事実、昨年より環境関連のカンファレンスや展示会は非常に数が増えている。 さて、環境負荷の軽減といえばCO2の削減となるのだが、ITを使った貢献の中で、もっとも手軽な方法とはなんだろうか?

現在、日本国内における「グリーンIT」の中心的な話題は、もっぱらサーバーセンター内における機器の電力消費量などの抑制である。しかし、世界的な傾向では、もう少し幅広い分野でITによる環境への貢献が注目されている。

Web会議と「CO2削減(グリーンIT)」

そのひとつが、Web会議・TV会議を中心とした「ビジュアルコミュニケーション」によるCO2の削減である。欧米での事例を以下に、3つほど紹介する。

・WebExを使っての商談の進行により、週2回、本社があるAustinから見込み顧客がいるSanAntoninoまでの片道80分の訪問を中止した。1年間でおよそ6.5トンもの炭素ガスの大気への排出を抑制。

・WebEx使って、ロンドンにいるクライアントのために、ソフトウェアのトラブルシューティングを実施する。シリコンバレーからのフライトによる約3トン近くもの二酸化炭素の排出を抑制。
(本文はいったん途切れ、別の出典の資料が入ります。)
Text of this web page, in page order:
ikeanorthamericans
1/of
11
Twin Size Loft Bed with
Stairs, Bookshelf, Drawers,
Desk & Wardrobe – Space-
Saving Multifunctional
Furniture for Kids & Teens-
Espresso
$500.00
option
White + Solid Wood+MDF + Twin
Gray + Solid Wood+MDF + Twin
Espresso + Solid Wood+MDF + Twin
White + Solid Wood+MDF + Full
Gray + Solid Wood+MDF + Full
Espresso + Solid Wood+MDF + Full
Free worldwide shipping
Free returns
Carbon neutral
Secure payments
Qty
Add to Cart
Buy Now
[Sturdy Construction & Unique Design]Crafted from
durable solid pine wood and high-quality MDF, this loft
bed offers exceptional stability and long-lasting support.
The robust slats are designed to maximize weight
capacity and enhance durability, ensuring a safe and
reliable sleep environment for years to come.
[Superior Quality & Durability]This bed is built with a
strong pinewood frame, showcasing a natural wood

・WebExを使ってライブのプロダクトトレーニングを提供。10のパートナー向けに中東部エリアの異なる10都市で開催する代わりに、すべてのトレーニングを1日で済ませた。飛行機やレンタカーによる合計6,500マイルもの移動により排出される相当量の炭素の排出を抑制。
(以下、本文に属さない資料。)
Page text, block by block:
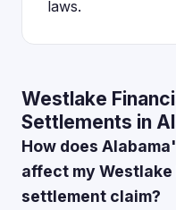
laws.
Westlake
Settlements in
How does
affect my
settlement claim?
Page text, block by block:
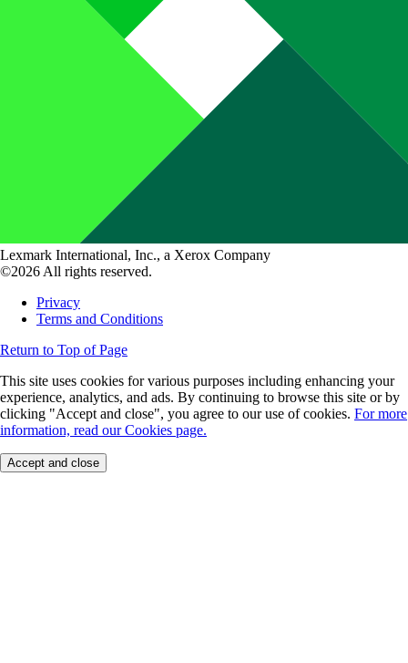
Lexmark International, Inc., a Xerox Company
©2026 All rights reserved.
Privacy
Terms and Conditions
Return to Top of Page
This site uses cookies for various purposes including enhancing your
experience, analytics, and ads. By continuing to browse this site or by
clicking "Accept and close", you agree to our use of cookies. For more
information, read our Cookies page.
Accept and close
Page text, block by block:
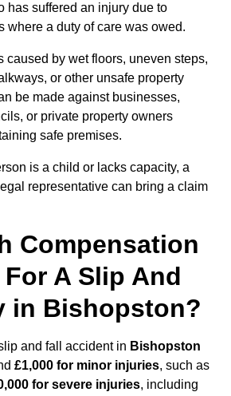
has suffered an injury due to
where a duty of care was owed.
caused by wet floors, uneven steps,
or other unsafe property
be made against businesses,
or private property owners
safe premises.
is a child or lacks capacity, a
representative can bring a claim
Compensation
For A Slip And
in Bishopston?
and fall accident in Bishopston
£1,000 for minor injuries, such as
for severe injuries, including
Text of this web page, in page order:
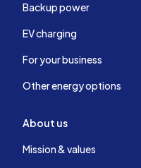
Backup power
EV charging
For your business
Other energy options
About us
Mission & values
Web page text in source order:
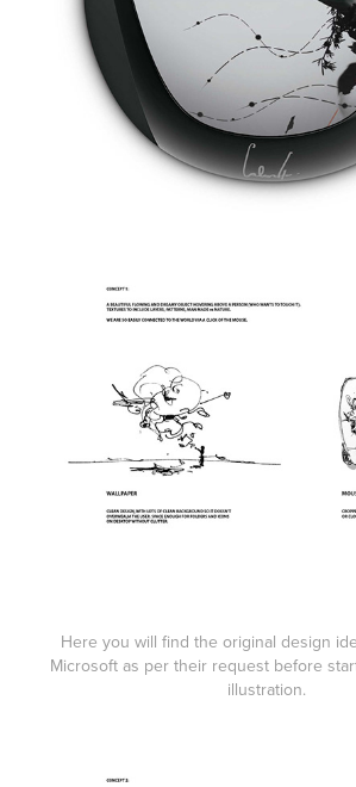
Here you will find the original design
Microsoft as per their request before
illustration.

このように、Web会議による環境への貢献は、非常にわかりやすく直接的なものとなる。 なかでもSaaSモデルの場合は、サーバーセンターなどの電力を消費する設備自体も、社外に持つことになり提供ベンダーによって全体最適化が図られる。

「Web会議」での「グリーンIT」

今後は世界的に、Web会議の導入理由として、「CO2削減(グリーンIT)」が購買動機のひとつになっていく。出張を減らすことにより、移動にかかる化石燃料の節約を実現するWeb会議は、コスト削減や生産性向上といったダイレクトに経営に貢献する面だけでなく、環境経営の側面からも導入を後押しし、日本国内だけでなく、世界的にもさらなる積極的な利用が進むだろう。